> [HOW TO COMPLETE THIS TASK]: Below are records; copy every line in them that holds the word "easy".

> [DATA UNDER STUDY]:

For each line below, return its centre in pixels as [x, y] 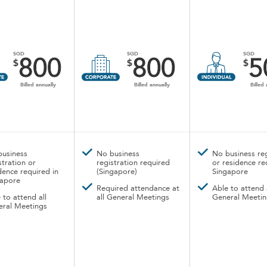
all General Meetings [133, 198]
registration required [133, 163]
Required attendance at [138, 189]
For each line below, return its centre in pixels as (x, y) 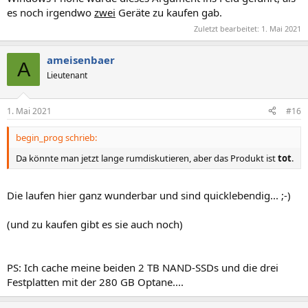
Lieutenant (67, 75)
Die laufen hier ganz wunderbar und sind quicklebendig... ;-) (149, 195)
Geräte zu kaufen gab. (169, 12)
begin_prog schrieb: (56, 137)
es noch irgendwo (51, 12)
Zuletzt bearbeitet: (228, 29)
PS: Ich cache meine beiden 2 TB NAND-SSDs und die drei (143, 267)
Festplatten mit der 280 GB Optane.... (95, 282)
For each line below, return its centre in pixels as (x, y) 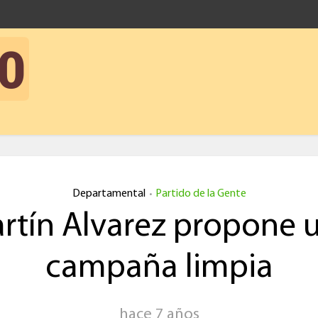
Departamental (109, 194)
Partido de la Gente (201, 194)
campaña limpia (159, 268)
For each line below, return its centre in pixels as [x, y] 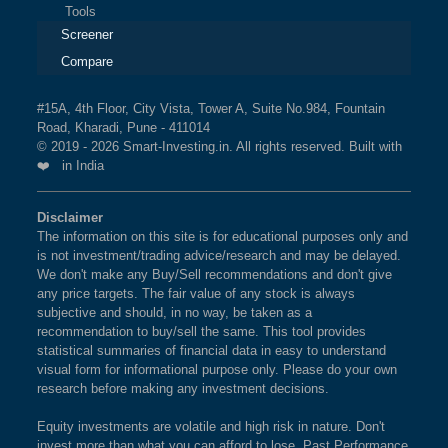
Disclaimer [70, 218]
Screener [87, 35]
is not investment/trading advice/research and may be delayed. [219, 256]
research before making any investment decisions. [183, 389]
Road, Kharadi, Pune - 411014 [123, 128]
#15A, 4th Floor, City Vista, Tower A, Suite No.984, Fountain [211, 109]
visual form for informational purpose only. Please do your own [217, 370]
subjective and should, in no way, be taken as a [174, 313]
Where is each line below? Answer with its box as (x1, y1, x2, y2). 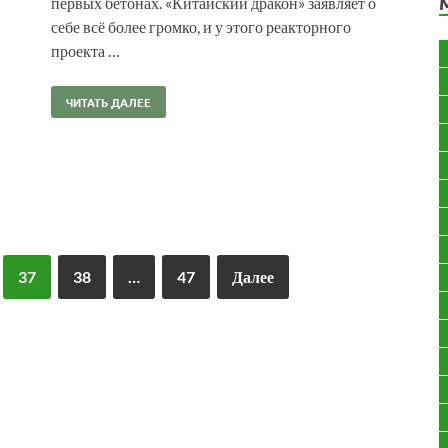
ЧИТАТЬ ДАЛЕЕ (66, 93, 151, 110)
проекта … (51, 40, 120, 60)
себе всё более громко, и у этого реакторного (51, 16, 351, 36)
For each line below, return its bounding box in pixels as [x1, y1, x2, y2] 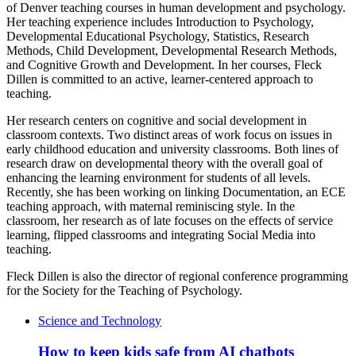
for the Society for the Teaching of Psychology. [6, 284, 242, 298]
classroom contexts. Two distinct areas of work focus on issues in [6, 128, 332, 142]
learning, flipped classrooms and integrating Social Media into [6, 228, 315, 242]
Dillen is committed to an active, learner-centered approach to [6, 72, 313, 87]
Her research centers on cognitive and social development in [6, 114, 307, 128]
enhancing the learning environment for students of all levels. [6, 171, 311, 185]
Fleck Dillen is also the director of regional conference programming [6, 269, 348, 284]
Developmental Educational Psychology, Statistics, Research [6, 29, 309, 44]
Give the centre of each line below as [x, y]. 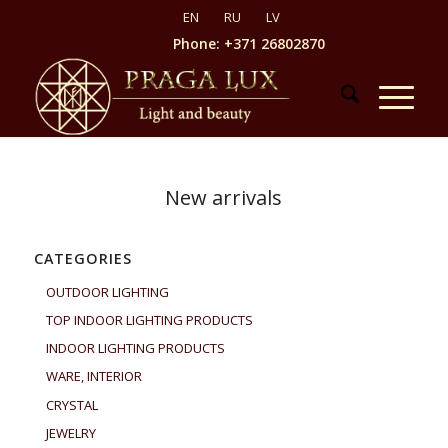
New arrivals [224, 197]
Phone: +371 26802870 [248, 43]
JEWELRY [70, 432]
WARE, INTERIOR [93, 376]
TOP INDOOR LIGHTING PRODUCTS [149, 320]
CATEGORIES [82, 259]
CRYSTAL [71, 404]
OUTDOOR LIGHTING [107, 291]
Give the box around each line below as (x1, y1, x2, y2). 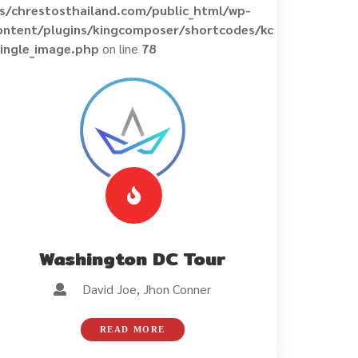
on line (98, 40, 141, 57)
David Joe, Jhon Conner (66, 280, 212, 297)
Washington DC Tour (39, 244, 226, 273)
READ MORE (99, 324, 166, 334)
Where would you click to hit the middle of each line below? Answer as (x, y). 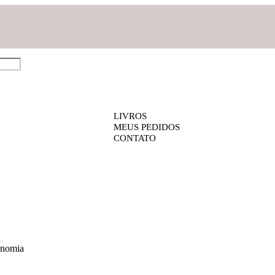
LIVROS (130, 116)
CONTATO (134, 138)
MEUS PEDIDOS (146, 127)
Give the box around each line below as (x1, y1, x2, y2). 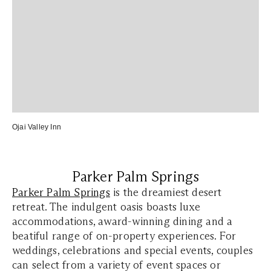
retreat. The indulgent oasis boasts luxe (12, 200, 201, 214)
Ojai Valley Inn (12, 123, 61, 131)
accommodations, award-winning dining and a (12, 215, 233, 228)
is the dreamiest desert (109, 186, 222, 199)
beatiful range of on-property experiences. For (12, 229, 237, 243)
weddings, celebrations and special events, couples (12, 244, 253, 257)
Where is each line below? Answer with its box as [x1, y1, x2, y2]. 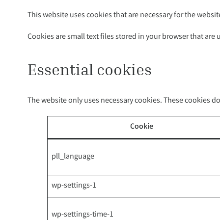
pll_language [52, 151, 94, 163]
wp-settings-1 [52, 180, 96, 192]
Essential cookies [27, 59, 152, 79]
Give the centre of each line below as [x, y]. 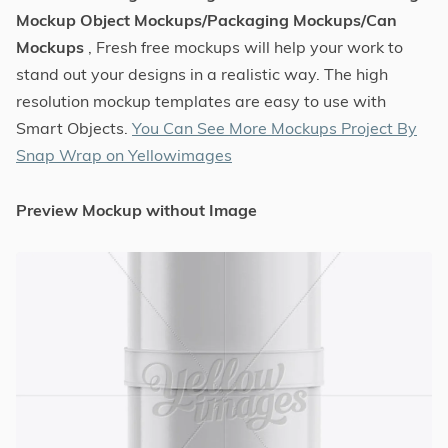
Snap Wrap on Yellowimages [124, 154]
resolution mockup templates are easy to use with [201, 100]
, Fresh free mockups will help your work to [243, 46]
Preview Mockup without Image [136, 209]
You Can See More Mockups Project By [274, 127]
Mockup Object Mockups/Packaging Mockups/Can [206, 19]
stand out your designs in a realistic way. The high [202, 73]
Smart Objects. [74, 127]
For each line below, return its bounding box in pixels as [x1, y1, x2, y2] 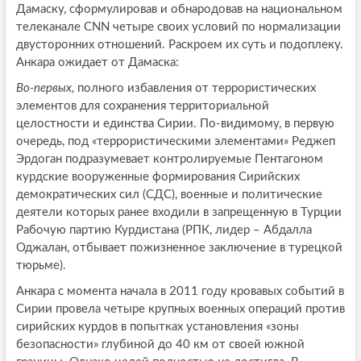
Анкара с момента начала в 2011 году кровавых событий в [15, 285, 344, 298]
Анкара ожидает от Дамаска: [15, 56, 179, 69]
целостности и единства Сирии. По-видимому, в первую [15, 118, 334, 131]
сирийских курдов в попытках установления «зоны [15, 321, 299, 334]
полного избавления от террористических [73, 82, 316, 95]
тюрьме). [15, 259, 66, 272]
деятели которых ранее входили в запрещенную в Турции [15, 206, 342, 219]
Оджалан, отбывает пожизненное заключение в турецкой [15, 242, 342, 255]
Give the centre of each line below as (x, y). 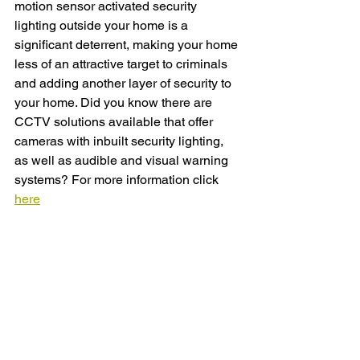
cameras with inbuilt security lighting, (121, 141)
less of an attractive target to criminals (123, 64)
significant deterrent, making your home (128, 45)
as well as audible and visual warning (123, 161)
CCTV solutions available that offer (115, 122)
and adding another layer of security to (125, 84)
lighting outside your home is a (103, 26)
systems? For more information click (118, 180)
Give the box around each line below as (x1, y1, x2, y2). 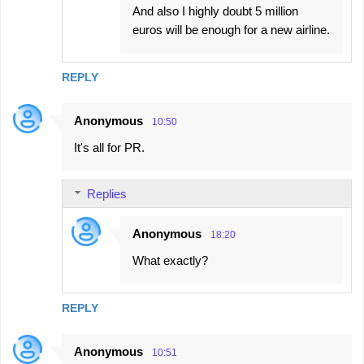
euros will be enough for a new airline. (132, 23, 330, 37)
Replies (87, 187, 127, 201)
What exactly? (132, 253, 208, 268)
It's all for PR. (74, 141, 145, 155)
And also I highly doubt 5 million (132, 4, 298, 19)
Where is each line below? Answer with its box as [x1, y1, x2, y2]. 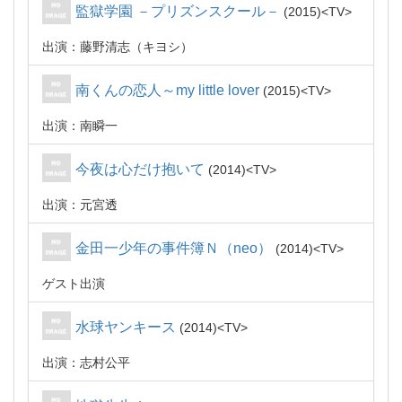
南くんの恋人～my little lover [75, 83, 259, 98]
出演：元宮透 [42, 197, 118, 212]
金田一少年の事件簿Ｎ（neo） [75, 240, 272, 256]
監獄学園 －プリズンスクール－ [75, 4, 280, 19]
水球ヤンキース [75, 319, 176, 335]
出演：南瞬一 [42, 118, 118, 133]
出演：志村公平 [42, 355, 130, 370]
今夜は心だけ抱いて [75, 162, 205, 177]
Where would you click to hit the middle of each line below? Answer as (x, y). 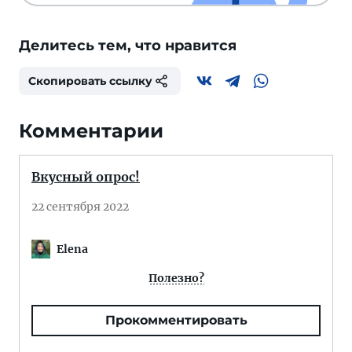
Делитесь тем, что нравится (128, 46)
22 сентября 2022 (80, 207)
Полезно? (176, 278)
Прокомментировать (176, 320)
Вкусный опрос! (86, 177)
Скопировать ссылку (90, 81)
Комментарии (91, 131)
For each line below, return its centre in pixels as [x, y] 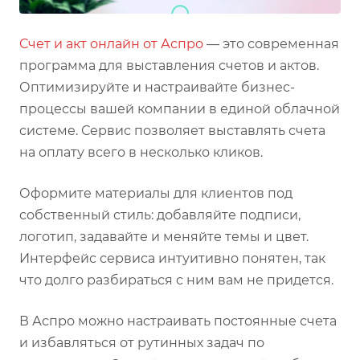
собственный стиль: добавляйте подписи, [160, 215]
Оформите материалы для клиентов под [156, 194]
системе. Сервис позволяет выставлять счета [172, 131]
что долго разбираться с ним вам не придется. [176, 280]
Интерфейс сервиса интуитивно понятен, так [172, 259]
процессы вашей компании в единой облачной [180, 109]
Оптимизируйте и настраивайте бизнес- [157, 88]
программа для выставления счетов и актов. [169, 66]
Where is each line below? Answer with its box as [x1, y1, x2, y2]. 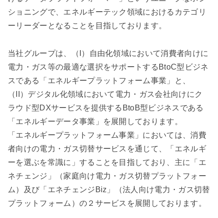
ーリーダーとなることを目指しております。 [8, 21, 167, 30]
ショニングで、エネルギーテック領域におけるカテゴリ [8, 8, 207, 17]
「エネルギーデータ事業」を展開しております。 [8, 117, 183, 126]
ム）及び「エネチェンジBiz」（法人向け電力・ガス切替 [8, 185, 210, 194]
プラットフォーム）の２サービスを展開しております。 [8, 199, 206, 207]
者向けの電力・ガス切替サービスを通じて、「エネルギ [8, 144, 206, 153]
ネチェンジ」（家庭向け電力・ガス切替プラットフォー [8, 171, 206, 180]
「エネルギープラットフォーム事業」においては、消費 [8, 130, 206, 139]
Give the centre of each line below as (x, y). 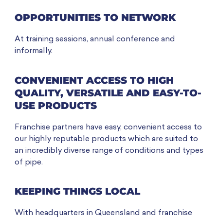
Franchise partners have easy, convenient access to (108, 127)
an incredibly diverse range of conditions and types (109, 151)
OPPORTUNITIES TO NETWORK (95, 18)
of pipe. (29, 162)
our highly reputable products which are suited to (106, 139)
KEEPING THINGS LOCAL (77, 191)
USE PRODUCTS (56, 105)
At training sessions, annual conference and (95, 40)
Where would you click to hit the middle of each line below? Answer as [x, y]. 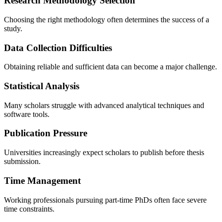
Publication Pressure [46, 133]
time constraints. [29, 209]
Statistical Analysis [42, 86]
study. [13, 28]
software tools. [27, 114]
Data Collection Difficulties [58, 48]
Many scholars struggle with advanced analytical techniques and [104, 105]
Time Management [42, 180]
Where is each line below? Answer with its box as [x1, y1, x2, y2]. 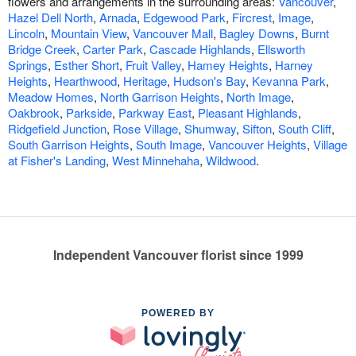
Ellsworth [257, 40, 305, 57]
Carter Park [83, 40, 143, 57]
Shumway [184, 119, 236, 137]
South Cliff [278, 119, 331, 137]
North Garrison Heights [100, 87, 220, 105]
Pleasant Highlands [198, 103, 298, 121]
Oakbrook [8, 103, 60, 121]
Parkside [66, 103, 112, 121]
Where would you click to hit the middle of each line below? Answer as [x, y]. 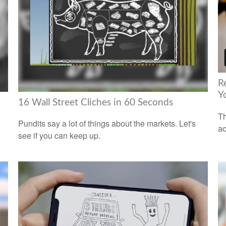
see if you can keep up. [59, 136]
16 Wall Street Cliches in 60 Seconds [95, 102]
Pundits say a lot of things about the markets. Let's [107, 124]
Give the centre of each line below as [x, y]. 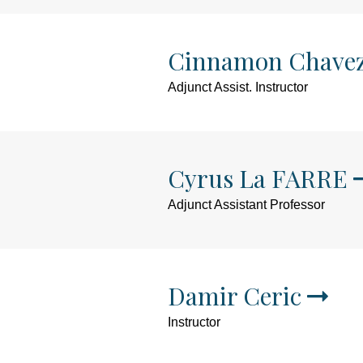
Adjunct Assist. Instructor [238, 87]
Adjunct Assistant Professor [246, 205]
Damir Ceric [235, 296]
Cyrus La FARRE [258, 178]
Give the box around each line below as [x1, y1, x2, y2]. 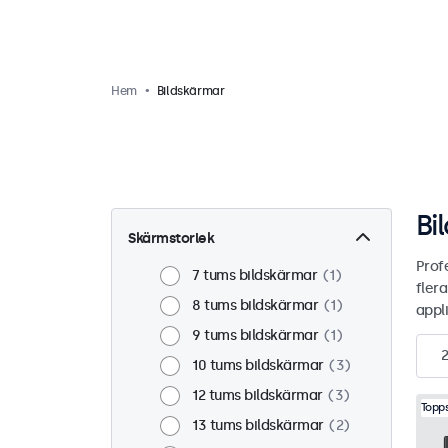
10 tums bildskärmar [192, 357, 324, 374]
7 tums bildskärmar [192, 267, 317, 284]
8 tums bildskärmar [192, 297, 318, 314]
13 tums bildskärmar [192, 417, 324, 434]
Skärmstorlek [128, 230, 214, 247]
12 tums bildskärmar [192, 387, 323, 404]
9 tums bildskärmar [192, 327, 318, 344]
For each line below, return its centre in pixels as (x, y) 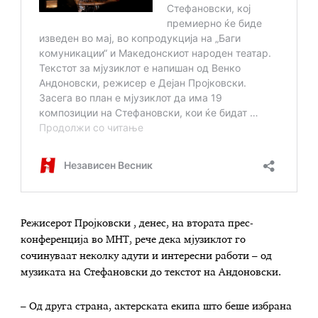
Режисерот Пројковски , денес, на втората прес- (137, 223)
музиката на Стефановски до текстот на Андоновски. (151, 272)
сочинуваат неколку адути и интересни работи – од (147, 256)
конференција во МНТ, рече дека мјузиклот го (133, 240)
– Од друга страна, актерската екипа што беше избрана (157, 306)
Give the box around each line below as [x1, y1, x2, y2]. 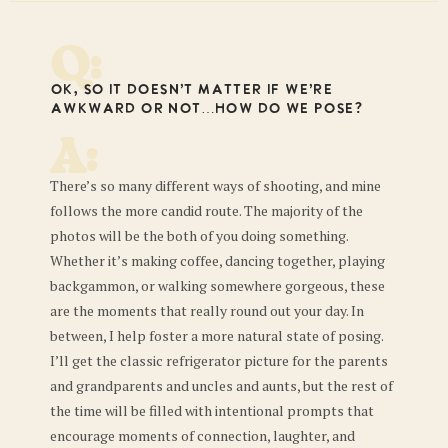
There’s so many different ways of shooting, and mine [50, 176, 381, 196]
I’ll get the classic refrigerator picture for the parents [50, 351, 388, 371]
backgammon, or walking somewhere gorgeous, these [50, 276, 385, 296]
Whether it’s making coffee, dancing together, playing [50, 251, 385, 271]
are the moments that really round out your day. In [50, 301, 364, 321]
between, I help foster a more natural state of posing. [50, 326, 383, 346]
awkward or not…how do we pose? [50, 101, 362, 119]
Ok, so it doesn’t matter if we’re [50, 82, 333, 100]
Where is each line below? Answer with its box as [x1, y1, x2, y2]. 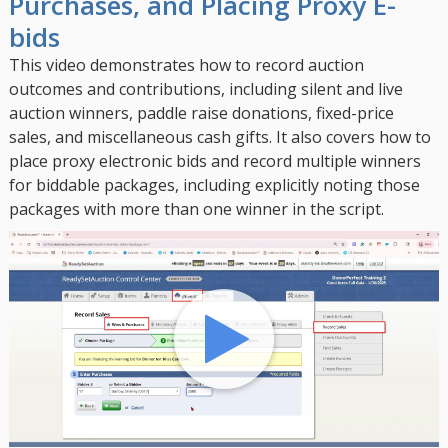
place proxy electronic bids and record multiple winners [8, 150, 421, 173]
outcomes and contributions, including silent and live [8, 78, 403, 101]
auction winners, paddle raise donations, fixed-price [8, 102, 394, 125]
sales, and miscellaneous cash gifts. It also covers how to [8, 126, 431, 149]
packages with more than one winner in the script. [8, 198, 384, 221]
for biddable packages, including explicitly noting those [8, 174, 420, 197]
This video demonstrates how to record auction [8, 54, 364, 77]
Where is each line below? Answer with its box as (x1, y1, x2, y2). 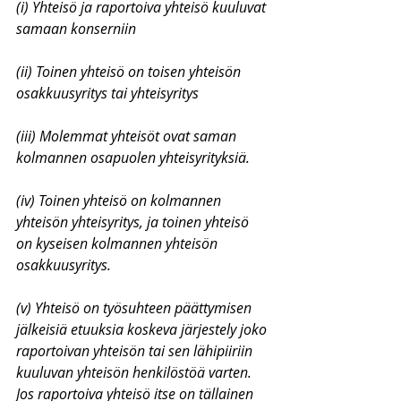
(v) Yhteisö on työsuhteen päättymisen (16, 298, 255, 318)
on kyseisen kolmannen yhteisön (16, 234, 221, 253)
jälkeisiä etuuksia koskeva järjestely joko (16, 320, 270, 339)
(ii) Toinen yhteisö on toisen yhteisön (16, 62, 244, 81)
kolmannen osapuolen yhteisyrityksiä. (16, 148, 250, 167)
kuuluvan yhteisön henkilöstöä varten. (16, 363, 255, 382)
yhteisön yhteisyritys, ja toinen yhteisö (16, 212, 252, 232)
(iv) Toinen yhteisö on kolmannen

> [WRITTEN ANSWER]:
resolution mockup templates are easy to use with [201, 100]
Franchise partners have easy, convenient access to (108, 127)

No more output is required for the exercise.